Mickey scrambled to her feet, her sleeping bag wrapped around her legs. Once she managed to free herself she stumbled forward only to crash headfirst into the wall of the showers. Among the loud noise of boys' laughter she fell to the ground, holding onto her throbbing forehead.

"What the hell...?" she mumbled, rolling onto her hands and knees.

"See? I told you she looked like a drowned rat," Squid's voice stuck out against the rest as the boys continued hooting with laughter over her expense.

She would have fought against that assessment if she didn't feel like a drowned rat. Her waterlogged hair hung in her face and her shirt clung to her body like a second skin. She was glad that she wasn't wearing a white shirt or else she'd have a bunch of boys staring at her for a completely different reason than she wanted.

"Aw man, that was perfect!" Magnet laughed, holding out his hand. Squid gleefully slapped his palm against Magnet's and they finished off their handshake with a snap of their fingers. Mickey's cheeks burned beneath the piercing eyes of the boys of D-Tent.

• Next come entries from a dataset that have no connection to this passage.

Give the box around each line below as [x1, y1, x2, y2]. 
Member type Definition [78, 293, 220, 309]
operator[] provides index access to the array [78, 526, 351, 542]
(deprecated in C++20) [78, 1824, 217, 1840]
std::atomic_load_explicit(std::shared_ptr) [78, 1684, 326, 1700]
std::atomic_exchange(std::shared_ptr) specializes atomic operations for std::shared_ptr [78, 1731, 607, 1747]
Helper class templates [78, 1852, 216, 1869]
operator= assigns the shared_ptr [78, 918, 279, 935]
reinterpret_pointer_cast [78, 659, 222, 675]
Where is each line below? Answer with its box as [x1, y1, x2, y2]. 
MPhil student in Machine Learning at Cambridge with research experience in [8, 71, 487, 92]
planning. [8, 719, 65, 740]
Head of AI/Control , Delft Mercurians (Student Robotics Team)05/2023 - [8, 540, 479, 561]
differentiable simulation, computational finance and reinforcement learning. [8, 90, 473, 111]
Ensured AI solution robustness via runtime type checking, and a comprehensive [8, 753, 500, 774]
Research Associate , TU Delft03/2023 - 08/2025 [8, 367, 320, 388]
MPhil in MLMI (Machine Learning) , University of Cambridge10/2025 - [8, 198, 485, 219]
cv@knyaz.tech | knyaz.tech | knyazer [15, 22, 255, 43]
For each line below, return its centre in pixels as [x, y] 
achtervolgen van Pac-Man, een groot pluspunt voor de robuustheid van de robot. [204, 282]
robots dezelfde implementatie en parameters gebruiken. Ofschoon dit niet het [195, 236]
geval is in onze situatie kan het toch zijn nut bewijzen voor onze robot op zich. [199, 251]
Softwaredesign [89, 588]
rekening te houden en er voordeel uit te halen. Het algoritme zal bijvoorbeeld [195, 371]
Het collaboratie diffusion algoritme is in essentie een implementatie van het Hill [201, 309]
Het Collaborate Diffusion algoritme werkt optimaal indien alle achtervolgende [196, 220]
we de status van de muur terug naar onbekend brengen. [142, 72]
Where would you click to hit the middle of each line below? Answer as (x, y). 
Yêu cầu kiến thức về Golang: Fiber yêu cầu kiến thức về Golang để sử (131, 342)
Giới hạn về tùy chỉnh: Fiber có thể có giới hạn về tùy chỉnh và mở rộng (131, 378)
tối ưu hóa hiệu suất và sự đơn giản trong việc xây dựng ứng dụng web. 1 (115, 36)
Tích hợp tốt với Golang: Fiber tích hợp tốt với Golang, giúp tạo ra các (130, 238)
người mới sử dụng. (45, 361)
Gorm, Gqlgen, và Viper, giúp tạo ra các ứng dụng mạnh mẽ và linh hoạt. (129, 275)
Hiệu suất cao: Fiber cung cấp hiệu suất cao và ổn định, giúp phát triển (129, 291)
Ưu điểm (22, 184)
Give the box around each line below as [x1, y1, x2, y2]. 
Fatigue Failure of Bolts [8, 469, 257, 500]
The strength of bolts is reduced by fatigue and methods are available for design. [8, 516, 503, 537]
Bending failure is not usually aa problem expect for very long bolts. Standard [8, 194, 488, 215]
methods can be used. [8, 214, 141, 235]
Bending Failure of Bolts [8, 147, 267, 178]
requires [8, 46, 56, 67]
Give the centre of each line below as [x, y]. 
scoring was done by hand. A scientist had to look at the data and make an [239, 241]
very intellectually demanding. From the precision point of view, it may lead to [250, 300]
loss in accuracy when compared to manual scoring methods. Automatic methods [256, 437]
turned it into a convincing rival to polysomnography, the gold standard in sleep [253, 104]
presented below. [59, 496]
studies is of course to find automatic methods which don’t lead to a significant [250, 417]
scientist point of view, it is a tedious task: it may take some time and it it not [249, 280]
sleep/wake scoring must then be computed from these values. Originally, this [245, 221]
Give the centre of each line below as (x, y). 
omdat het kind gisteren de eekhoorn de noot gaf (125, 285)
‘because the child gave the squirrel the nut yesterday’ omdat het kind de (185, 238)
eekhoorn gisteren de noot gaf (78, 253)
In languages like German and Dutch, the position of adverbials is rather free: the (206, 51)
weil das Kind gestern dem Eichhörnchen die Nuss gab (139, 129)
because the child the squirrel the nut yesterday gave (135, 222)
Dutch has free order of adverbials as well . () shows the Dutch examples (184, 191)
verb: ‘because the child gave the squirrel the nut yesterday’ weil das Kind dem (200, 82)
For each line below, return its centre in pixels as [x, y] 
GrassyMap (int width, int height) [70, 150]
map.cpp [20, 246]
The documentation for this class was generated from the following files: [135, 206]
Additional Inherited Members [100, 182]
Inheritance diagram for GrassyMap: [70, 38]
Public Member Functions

She noticed none of them bothered to get her a towel or help her out. Not even Stanley who she thought was the nicest of the bunch, but maybe she was wrong.

Maybe she shouldn't have even begin to think that she could trust any of the boys or get along with them. Maybe she should just keep to herself like she had planned at the beginning. She didn't know how long she was going to be there. What was the point in befriending someone or trying to befriend someone when she could be leaving the next day?

They all looked out for themselves, it seems, she may as well do the same.

She was like that back at school as well. She got along with people for the most part but otherwise she was by herself. During lunch she would be sitting with others she called friends but she would listen more than she would speak. It didn't help that the topic of conversation was usually about which boy was the cutest, which was the hottest, which country club party was coming up, what pageant they were entering. Nothing that she had any sort of comment on.

And they knew it too. By the time the past summer came around she knew things had shifted. Alexis, whom she considered her best friend up until that point, had every excuse under the book to not want to come over and play in the pool or make homemade popsicles.

"I have to wash the dog" or "I need to watch Bailey" or "I can't, I already have plans. You know how it is" were her most common excuses. They would leave Mickey suspicious as much as she wanted to believe that Alexis was telling the truth. She never had a reason to lie to Mickey before. In fact, she had a horrible habit of not mincing her words. Everything about her was criticized from her hair style down to the shoes she wore. But Mickey took it all in stride because that was Alexis; that was what she liked about the girl. That she wasn't afraid to speak up and let people know what she was thinking.

The problem was she let people know what she was thinking. And the last time Mickey was around that was when Alexis was screaming at her and calling her a backstabber and a whore in the middle of Travis Reed's Summer Party.